A bunch of blocks. I was in a basement and these blocks date from the 1930's. What's so special about these blocks? Well, I don't know much about building construction, particularly older construction. They are interesting on their own and make me curious. What struck me was the Reg. US. Pat. Off. mark. Reguspatoff. I know it stands for "Registered, US Patent Office", meaning the bricks have a patent. It was also the name of a computer in a Saturday morning cartoon.
Someone told me it was in Rocky and Bullwinkle but that was the WAYBACK machine, which was an homage to the UNIVAC from the early age of computing. That age coincided with the germination in Jay Ward's mind, of a subversive cartoon which has just as much relevance to today as it did back in the late 1950's and early 1960's. Find and watch "The Boxtop Robbery" or "Wossamotta U". (The Wossamotta U fight song is directly purloined from the fight song for the Minnesota Golden Gophers. I can't hear their fight song without singing, "Wossamotta, hats off to you. To your colors, ocher and Alice Blue. We shall e're be faithful and true. Hail Wossamotta hail. Better we should be in jail. Hail Wossamotta U.")
Back to Reguspatoff. I'm almost certain it was in Underdog, but I can't find independent confirmation. Since I don't get cable, I can't watch Cartoon Network which might have Underdog on the schedule. Seeing this on these bricks made me snicker.

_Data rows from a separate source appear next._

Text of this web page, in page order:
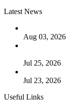
Latest News
Aug 03, 2026
Jul 25, 2026
Jul 23, 2026
Useful Links

I didn't point this out to my companions as I was pretty sure none of them had the same frame of reference I did.
Finally, I saw this in the basement of a building.
Did you ride face first or feet first? I could never get up the courage to ride face first. My brothers and sister did, but not me. I didn't mind being in the front, but I could never expose my face to a wipe out.
I would go again. Grab the great nieces and nephews, find a hill with a soft landing, put on layers and layers and go sledding. We would start up by the garage and, if lucky, you'd make it all the way down the hill past the barn and to the bridge over the creek. Sometimes, if conditions were right, you could get across the bridge, onto the flat beyond and up the other side of the hill a bit. Ice was the worst. Hit a patch and you lost control. We'd spend hours outside. It took a good 10 minutes to drag the sled back up to the garage to ride it down again, always hoping for just the right mix of speed and dexterity to go even farther up the other side than you had before.
Sometimes, it was too dangerous to go down the hill by the barn, so we'd try to see if we could make it around the windmill and over the hump by the house. Hairpin curves are not a sled's forte. You made wide, sweeping curves. If you had to swerve quickly, the best course of action was to simply fall off the sled, which resulted in faces full of snow and lots and lots of laughter. Yeah, I'd do it again.